3.5. Antimicrobial Studies

As found in the literature data, the antimicrobial activity is dependent on concentration, silver size, and shape [40]. Because only for the HA-Ag sample different compositions were obtained, the antimicrobial studies will be presented only for HA/Ag samples obtained by plasma sputtering and containing 10, 100, and 1000 ppm silver nanoparticles. The bacteriological experiments performed in vitro demonstrated the effectiveness of these samples in inhibiting the growth of Escherichia coli (Figure 9), even at low silver content.

It can be concluded that even at low content of silver nanoparticles (10 ppm), the HA-Ag sample inhibits the growth of E. coli (43%) while increasing content of silver induces a higher level of antimicrobial activity (51% for 100 ppm and 77% for 1000 ppm of nanoAg, resp.).

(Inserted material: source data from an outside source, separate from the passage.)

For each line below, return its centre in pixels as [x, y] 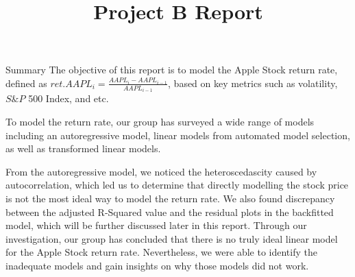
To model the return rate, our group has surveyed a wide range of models [160, 122]
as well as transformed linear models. [83, 148]
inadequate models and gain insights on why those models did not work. [157, 265]
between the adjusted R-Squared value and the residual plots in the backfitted [170, 212]
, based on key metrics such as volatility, [253, 83]
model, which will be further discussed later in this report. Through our [156, 225]
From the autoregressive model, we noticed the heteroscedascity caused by [161, 171]
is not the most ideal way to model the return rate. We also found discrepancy [170, 198]
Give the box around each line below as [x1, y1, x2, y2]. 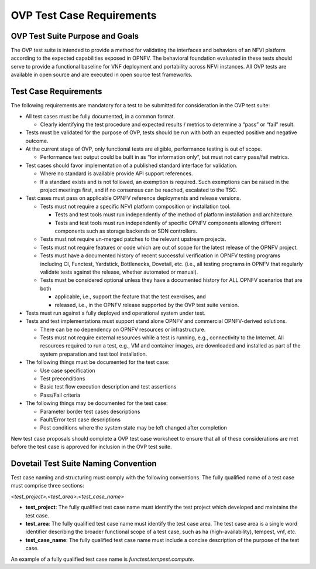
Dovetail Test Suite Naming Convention [11, 458, 157, 468]
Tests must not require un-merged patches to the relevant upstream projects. [40, 236, 226, 243]
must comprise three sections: [11, 482, 84, 489]
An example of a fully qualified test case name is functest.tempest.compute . [11, 556, 194, 563]
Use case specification [40, 367, 96, 374]
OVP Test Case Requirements [11, 9, 157, 22]
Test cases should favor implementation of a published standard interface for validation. [25, 162, 238, 169]
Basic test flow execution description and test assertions [40, 383, 177, 390]
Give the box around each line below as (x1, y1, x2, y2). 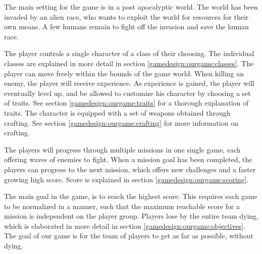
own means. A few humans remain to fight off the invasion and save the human (4, 21, 249, 32)
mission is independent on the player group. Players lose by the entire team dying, (4, 211, 258, 221)
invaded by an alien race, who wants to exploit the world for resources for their (4, 11, 249, 22)
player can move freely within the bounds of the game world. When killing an (4, 68, 244, 78)
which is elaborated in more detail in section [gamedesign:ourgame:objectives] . (4, 220, 245, 231)
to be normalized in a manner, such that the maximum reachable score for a (4, 200, 240, 211)
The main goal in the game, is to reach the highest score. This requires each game (4, 191, 257, 201)
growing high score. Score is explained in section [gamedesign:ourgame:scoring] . (4, 174, 249, 184)
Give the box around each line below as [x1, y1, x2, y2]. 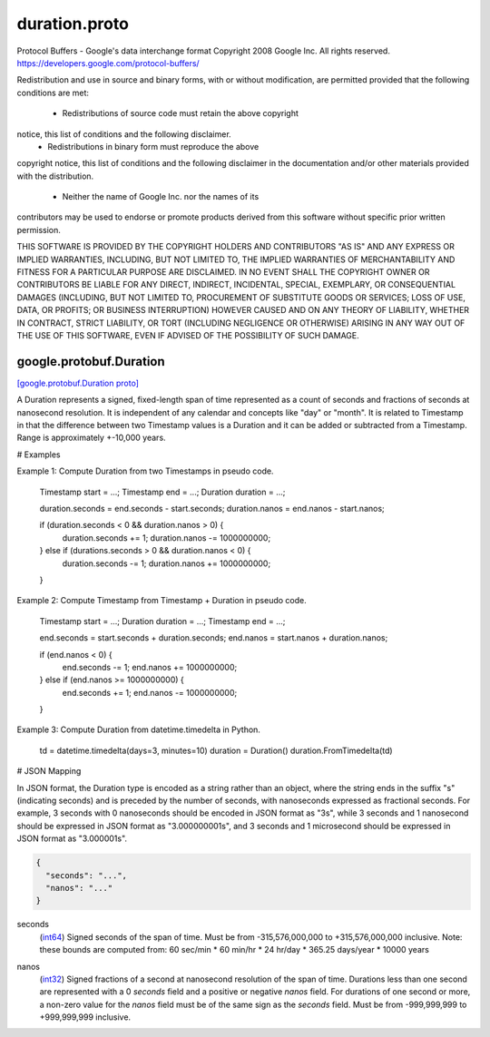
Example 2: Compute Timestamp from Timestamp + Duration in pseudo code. [16, 595, 308, 606]
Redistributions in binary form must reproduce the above [47, 141, 260, 152]
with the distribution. [16, 171, 94, 181]
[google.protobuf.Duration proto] [16, 377, 140, 388]
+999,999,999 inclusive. [39, 1012, 132, 1022]
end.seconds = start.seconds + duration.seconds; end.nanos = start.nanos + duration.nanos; [39, 632, 388, 643]
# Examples [16, 449, 61, 460]
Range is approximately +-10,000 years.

Based on the presented results these materials are intended to be further tested for the following applications, as presented in Table 1.

4. Conclusions

Three types of antiseptic, multifunctional materials were obtained, each having different potential medical applications. COLL/nanoAg is potential material for skin repair and can be used especially for the injuries caused by burns or cancer. HA/nanoAg and COLL/HA-nanoAg are potential bone grafts antiseptic materials but can be also used in different kinds of bone cancer, where surgical resection is necessary. Besides the material, in the cases of infections or tumours the silver-rich face of the materials has to be in contact with these tissues. When only antiseptic activity is required both symmetric (homogenous) and asymmetric materials can be used. In the cases of skin injuries it is recommended to use asymmetric COLL/Ag scaffolds and the silver-rich face does not have to be in contact with the skin, having only protective role for potential infections.

Conflict of Interests

The authors declare no conflict of interests.


This paper was supported by the PN-II-PT-PCCA-2011-3.2-0284: “Novel Nanostructured Prosthetic Tubular Devices with Antibacterial and Antibiofilm Properties Induced by Physicochemical and Morphological Changes,” funded by the National University Research Council in Romania.